2002 Merton London Borough Council election
| 2 May 2002 |

All 60 council seats on Merton London Borough Council
- Turnout: 34.2% (▼3.8%)
|  | First party | Second party | Third party |
| Party | Labour | Conservative | Merton Park Residents |
| Last election | 39 seats, 44.2% | 12 seats, 32.9% | 3 seats, 3.4% |
| Seats won | 32 | 25 | 3 |
| Seat change | −7 | +13 | Steady |
| Popular vote | 47,081 | 48,188 | 4,334 |
| Percentage | 37.1% | 38.0% | 3.4% |
| Swing | −7.1% | +5.1% | Steady |
- Map of the results of the 2002 Merton council election. Conservatives in blue, Labour in red and Merton Park Ward Residents Association in white.
| Council leader before election Andrew Judge Labour | Council leader after election Andrew Judge Labour |

= 2002 Merton London Borough Council election =

Elections for the London Borough of Merton were held on 2 May 2002. This was on the same day as other local elections in England. These elections were held under new ward boundaries, which increased the number of councillors to sixty from fifty-seven.
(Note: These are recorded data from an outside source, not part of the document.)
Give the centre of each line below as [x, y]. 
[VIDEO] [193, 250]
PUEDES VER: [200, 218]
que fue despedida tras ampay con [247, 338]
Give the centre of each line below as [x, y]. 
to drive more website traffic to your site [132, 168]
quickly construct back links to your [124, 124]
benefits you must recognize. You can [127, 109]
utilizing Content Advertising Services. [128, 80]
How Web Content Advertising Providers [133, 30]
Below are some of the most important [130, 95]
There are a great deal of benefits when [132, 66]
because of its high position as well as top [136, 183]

Labour remained in overall control of the council with a reduced majority.

== Results ==
Between the last election and the polling day, an unusual number of seat changes had occurred. At a by-election in West Barnes on 9 November 2000, the Conservatives gained a seat from the Liberal Democrats. Of the 39 Labour councillors elected in 1998, one defected to the Green Party, three defected to independent Labour, one resigned from the party and one seat had become vacant in 2002. This meant that, on the eve of the election, Labour had 33 seats to the Conservatives' 13 and the Liberal Democrats had 2.
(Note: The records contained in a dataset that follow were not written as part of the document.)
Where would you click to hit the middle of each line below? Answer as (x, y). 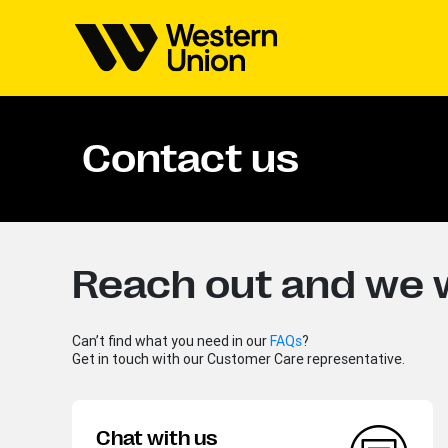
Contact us (190, 159)
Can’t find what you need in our (171, 341)
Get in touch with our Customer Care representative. (238, 359)

The Labour Party maintained its overall majority control in the borough, but its majority was reduced to four seats. The Conservatives made significant gains and indeed polled a higher vote share than Labour, despite winning fewer seats. The Liberal Democrats failed to hold onto the newly-redrawn ward of West Barnes, losing their three seats in the ward to the Conservatives.

The Merton Park Ward Residents' Association maintained its three councillors in Merton Park.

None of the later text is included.